CHAPTER 8 The aged care sector: residential and community care
When you finish this chapter you should be able to:
Introduction
Like other aspects of health care, aged care has become an issue of intense political debate. Governments want to minimise the costs of providing care for the elderly but no politician wants to be seen as denying care to older members of the community, depicted as vulnerable people who have worked hard all their lives. One response to these dilemmas has been a shift from welfare-based provision of services to a market-driven approach, where low-cost services are targeted at those in need while richer older people are expected to contribute to the costs of care. There have been frequent changes to the regulations that determine who is eligible for low-cost care, and a new industry of financial planning has evolved to help older Australians arrange their finances to qualify for subsidised care. As a result of this complexity, interest groups have become increasingly vocal in their demands for aged care services to be provided in a manner that is equitable, easy to understand and predictable.
Population trends
The number and proportion of older people in Australia have been increasing for several years.

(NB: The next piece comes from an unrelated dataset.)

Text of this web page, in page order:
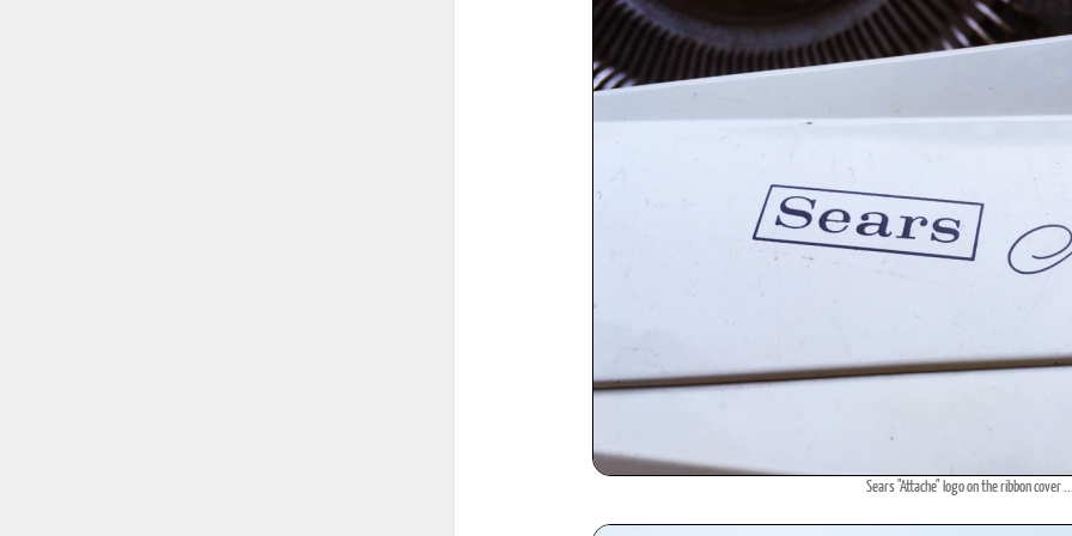
Sears "Attache" logo on the ribbon cover

There was a big increase in the number of births between 1946 and 1961, with over 4 million Australians born as people recovered from the hardship of World War Two (Culture and Recreation Portal 2007). These baby boomers are now reaching old age. Large numbers of immigrants arrived in the post-war period and these people, too, are growing older. We are also living longer. Life expectancy increased by over 20 years in the period 1901–2001 (see Table 8.1) and there has also been a decline in the birth rate, magnifying the proportion of older people. There is concern about whether there will be enough ‘young’ people in future to pay taxes and provide the care needed by the growing number of ‘old’ people. In response, the Australian Government introduced substantial financial incentives for new mothers in 2001 and there has been an increase in births since 2002 (Australian Bureau of Statistics [ABS] 2007b).
Year of birth | Males | Females |
---|---|---|
1901–1910 | 55.2 | 58.8 |
1999–2001 | 77.0 | 82.4 |
2050–2051 (estimated) | 84.2 | 87.7 |
Source: Hogan 2004
A closer look at the statistics reveals the extent of these changes. At the 2006 Census, 24.3% of the population was aged 55 or over, up from 22% in 2001 (ABS 2007b). Figure 8.1 shows that the increase in the number of people aged 85 and over is particularly striking (ABS 2006f) and this is the age group that is most likely to require health care (McCallum 2000). Even so, a decline in health is not inevitable as people get older. The challenge for health care workers is to help people maintain their wellbeing as they age so as to prevent or delay the onset of illness.
Hospital care
Older patients are admitted to both public and private hospitals. As discussed in Chapter 5, many older Australians maintain their private health insurance cover despite its cost, believing that it gives them choice and greater access to care. Meanwhile, insurance companies have to meet the escalating costs associated with older patients. This is a consequence of the market model of private health insurance in Australia. In turn, the fact of having private health cover may increase demand for care. Walker et al (2006) found that the wealthiest quintile of people aged over 60 years in NSW was more likely to be hospitalised than others of the same age, despite having generally better health. For example, they were admitted to private hospitals for procedures such as screening tests or chemotherapy because they had health insurance. Patients without insurance underwent these procedures as outpatients in public hospitals. This suggests that a review of policies governing hospital admission for insured patients may help to contain the costs of elder health care.
Aged care in the community
In the 1950s and 1960s, community groups and municipalities started to develop services for elderly people living at home and their carers. These services were fragmented, not always needs based and recipients had little voice in how they were run (Walker-Birckhead 1985). At the same time, the Federal government was spending heavily on nursing homes for the elderly, informed by a perspective that saw ageing as a medical problem (Healy 1990). The establishment of the Home and Community Care (HACC) program by the Federal government in 1985 signalled a major policy shift to provide services based on needs rather than age alone (Healy 1990). HACC is jointly funded by Federal, state and territory governments and aims to provide integrated services to the frail elderly and people with disabilities living at home (Palmer & Short 1994). Three smaller programs, Community Aged Care Packages (CACP), Extended Aged Care at Home (EACH) and EACH Dementia provide care at home for people with complex needs who would otherwise be in residential care (AIHW 2007c).
Traditionally, families provided care for their older members with little support from outside agencies. This informal care continues to be of major importance in helping frail older people stay at home. The burden of care does not fall evenly across the community. Of the 500 000 primary carers in Australia 70% are women and 29% are over 60 years old; 23% care for a parent; 43% of all carers, but 69% of those over 60, care for a spouse/partner. Over half of all carers spend 20 hours a week or more providing unpaid care. Many experience fatigue and reduced wellbeing as a result. The Commonwealth government supports some carers financially through carers’ payments that supplement or replace income from paid work (Commonwealth Department of Health and Ageing 2004). Even so, one estimate valued the work of unpaid carers at $19.3 billion, or almost double the amount paid by governments to welfare services (AIHW 2004b).